(Stored records)
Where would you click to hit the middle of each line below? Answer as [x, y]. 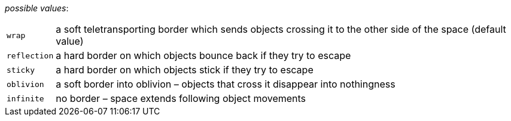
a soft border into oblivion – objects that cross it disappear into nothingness [226, 84]
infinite [25, 98]
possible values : [37, 8]
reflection [30, 55]
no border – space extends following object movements [181, 98]
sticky [21, 70]
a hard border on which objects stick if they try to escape [185, 70]
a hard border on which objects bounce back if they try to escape [203, 55]
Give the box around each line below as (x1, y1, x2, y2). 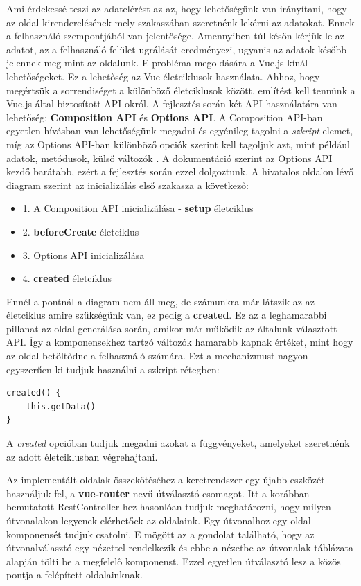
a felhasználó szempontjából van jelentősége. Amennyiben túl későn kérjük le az (6, 28, 344, 43)
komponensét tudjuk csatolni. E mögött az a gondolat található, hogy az (6, 526, 315, 541)
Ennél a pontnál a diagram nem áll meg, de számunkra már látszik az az (6, 294, 315, 308)
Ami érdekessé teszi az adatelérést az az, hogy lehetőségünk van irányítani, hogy (6, 1, 347, 15)
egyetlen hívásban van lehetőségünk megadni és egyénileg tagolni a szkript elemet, (6, 123, 353, 138)
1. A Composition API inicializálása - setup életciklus (22, 201, 254, 215)
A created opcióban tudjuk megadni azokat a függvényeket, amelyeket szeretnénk (6, 436, 350, 450)
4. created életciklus (22, 271, 112, 285)
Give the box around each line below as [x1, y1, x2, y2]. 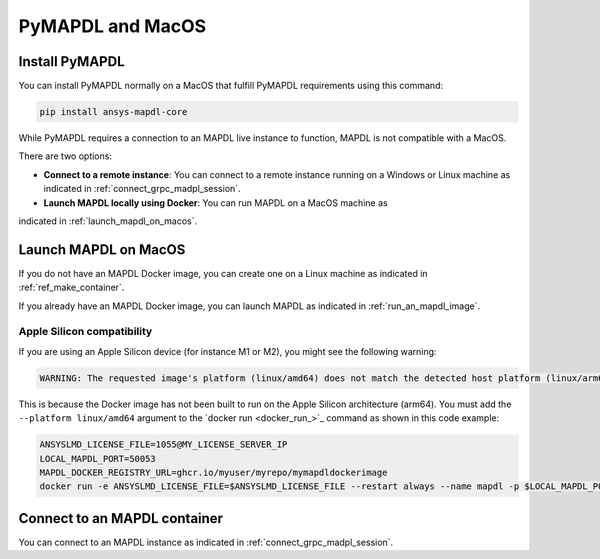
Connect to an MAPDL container [18, 510, 224, 527]
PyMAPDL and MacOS [18, 15, 207, 37]
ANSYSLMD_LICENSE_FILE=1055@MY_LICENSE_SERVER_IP [39, 439, 288, 450]
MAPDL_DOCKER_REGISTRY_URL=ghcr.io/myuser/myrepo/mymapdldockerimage [39, 466, 388, 478]
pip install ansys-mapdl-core [39, 106, 188, 118]
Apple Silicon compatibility [18, 325, 153, 339]
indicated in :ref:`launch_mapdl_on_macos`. [18, 215, 198, 227]
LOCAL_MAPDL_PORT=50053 [39, 453, 157, 464]
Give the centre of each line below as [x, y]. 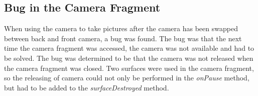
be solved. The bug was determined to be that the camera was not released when [129, 58]
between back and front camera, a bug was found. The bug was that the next [123, 38]
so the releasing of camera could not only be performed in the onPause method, [127, 78]
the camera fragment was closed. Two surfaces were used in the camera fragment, [129, 68]
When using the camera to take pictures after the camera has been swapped [121, 28]
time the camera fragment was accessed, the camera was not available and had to [129, 48]
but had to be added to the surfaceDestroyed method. [87, 87]
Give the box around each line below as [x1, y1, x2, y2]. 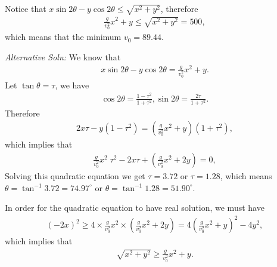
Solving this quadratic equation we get [5, 169, 145, 182]
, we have [55, 78, 89, 91]
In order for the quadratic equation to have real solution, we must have [5, 201, 264, 214]
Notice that [5, 2, 46, 14]
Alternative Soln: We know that [5, 51, 121, 63]
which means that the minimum [5, 30, 122, 43]
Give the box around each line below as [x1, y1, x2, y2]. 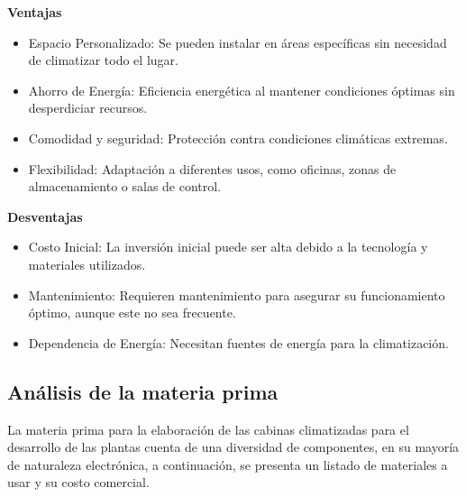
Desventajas [7, 207, 83, 225]
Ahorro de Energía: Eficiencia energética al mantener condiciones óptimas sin [28, 80, 455, 99]
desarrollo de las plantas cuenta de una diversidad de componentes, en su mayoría [7, 437, 460, 456]
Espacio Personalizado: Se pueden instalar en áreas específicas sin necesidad [28, 32, 447, 51]
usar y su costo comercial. [7, 473, 150, 492]
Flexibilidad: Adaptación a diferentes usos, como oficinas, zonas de [28, 159, 397, 178]
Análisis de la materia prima [7, 377, 279, 405]
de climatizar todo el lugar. [28, 51, 178, 69]
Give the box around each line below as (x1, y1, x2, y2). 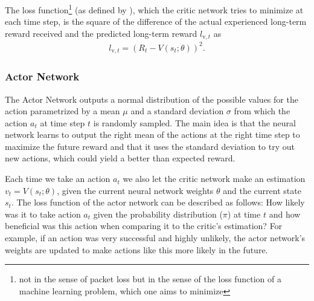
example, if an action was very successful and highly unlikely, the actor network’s (5, 231, 306, 244)
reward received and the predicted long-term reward (5, 27, 197, 39)
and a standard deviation (130, 105, 224, 117)
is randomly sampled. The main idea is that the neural (93, 116, 296, 129)
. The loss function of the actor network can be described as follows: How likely (11, 196, 305, 209)
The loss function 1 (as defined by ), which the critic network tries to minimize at (5, 2, 304, 16)
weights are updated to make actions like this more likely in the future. (5, 243, 268, 256)
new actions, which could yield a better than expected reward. (5, 152, 235, 164)
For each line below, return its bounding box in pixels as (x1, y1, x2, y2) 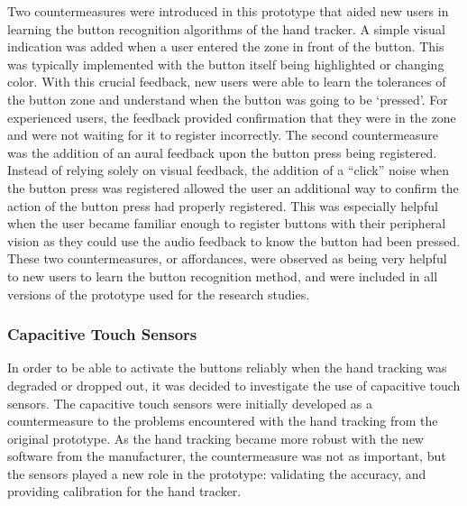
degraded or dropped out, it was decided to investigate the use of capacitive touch (7, 375, 461, 394)
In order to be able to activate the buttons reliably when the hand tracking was (7, 358, 447, 377)
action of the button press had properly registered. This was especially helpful (7, 196, 438, 215)
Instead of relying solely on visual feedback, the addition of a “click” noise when (7, 161, 449, 179)
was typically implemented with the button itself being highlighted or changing (7, 54, 444, 73)
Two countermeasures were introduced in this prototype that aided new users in (7, 2, 449, 20)
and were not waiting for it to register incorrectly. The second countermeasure (7, 125, 439, 144)
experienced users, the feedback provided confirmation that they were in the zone (7, 107, 456, 126)
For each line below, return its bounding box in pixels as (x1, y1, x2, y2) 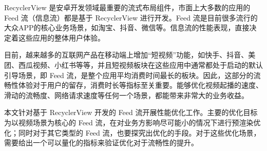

Exercise directions. From the first line to the last, output the records exactly without pictures.

Written answer.
Where would you click to hit the middle of each line below? Answer as [x, y]. 
a soft border into oblivion – objects that cross it disappear into nothingness [226, 84]
infinite [25, 98]
possible values : [37, 8]
reflection [30, 55]
no border – space extends following object movements [181, 98]
sticky [21, 70]
a hard border on which objects stick if they try to escape [185, 70]
a hard border on which objects bounce back if they try to escape [203, 55]
Give the box around each line below as (x1, y1, x2, y2). 
a felhasználó szempontjából van jelentősége. Amennyiben túl későn kérjük le az (6, 28, 344, 43)
komponensét tudjuk csatolni. E mögött az a gondolat található, hogy az (6, 526, 315, 541)
Ennél a pontnál a diagram nem áll meg, de számunkra már látszik az az (6, 294, 315, 308)
Ami érdekessé teszi az adatelérést az az, hogy lehetőségünk van irányítani, hogy (6, 1, 347, 15)
egyetlen hívásban van lehetőségünk megadni és egyénileg tagolni a szkript elemet, (6, 123, 353, 138)
1. A Composition API inicializálása - setup életciklus (22, 201, 254, 215)
A created opcióban tudjuk megadni azokat a függvényeket, amelyeket szeretnénk (6, 436, 350, 450)
4. created életciklus (22, 271, 112, 285)
Give the box around each line below as [x1, y1, x2, y2]. 
Connect to an MAPDL container [18, 510, 224, 527]
PyMAPDL and MacOS [18, 15, 207, 37]
ANSYSLMD_LICENSE_FILE=1055@MY_LICENSE_SERVER_IP [39, 439, 288, 450]
MAPDL_DOCKER_REGISTRY_URL=ghcr.io/myuser/myrepo/mymapdldockerimage [39, 466, 388, 478]
pip install ansys-mapdl-core [39, 106, 188, 118]
Apple Silicon compatibility [18, 325, 153, 339]
indicated in :ref:`launch_mapdl_on_macos`. [18, 215, 198, 227]
LOCAL_MAPDL_PORT=50053 [39, 453, 157, 464]
Give the centre of each line below as [x, y]. 
be solved. The bug was determined to be that the camera was not released when [129, 58]
between back and front camera, a bug was found. The bug was that the next [123, 38]
so the releasing of camera could not only be performed in the onPause method, [127, 78]
the camera fragment was closed. Two surfaces were used in the camera fragment, [129, 68]
When using the camera to take pictures after the camera has been swapped [121, 28]
time the camera fragment was accessed, the camera was not available and had to [129, 48]
but had to be added to the surfaceDestroyed method. [87, 87]
Give the box around each line below as [x1, y1, x2, y2]. 
Solving this quadratic equation we get [5, 169, 145, 182]
, we have [55, 78, 89, 91]
In order for the quadratic equation to have real solution, we must have [5, 201, 264, 214]
Notice that [5, 2, 46, 14]
Alternative Soln: We know that [5, 51, 121, 63]
which means that the minimum [5, 30, 122, 43]
Give the box around each line below as [x1, y1, x2, y2]. 
Desventajas [7, 207, 83, 225]
Ahorro de Energía: Eficiencia energética al mantener condiciones óptimas sin [28, 80, 455, 99]
desarrollo de las plantas cuenta de una diversidad de componentes, en su mayoría [7, 437, 460, 456]
Espacio Personalizado: Se pueden instalar en áreas específicas sin necesidad [28, 32, 447, 51]
usar y su costo comercial. [7, 473, 150, 492]
Flexibilidad: Adaptación a diferentes usos, como oficinas, zonas de [28, 159, 397, 178]
Análisis de la materia prima [7, 377, 279, 405]
de climatizar todo el lugar. [28, 51, 178, 69]
Give the box around each line below as (x1, y1, x2, y2). 
example, if an action was very successful and highly unlikely, the actor network’s (5, 231, 306, 244)
reward received and the predicted long-term reward (5, 27, 197, 39)
and a standard deviation (130, 105, 224, 117)
is randomly sampled. The main idea is that the neural (93, 116, 296, 129)
. The loss function of the actor network can be described as follows: How likely (11, 196, 305, 209)
The loss function 1 (as defined by ), which the critic network tries to minimize at (5, 2, 304, 16)
weights are updated to make actions like this more likely in the future. (5, 243, 268, 256)
new actions, which could yield a better than expected reward. (5, 152, 235, 164)
For each line below, return its bounding box in pixels as (x1, y1, x2, y2) 
degraded or dropped out, it was decided to investigate the use of capacitive touch (7, 375, 461, 394)
In order to be able to activate the buttons reliably when the hand tracking was (7, 358, 447, 377)
action of the button press had properly registered. This was especially helpful (7, 196, 438, 215)
Instead of relying solely on visual feedback, the addition of a “click” noise when (7, 161, 449, 179)
was typically implemented with the button itself being highlighted or changing (7, 54, 444, 73)
Two countermeasures were introduced in this prototype that aided new users in (7, 2, 449, 20)
and were not waiting for it to register incorrectly. The second countermeasure (7, 125, 439, 144)
experienced users, the feedback provided confirmation that they were in the zone (7, 107, 456, 126)
For each line below, return its bounding box in pixels as (x1, y1, x2, y2) 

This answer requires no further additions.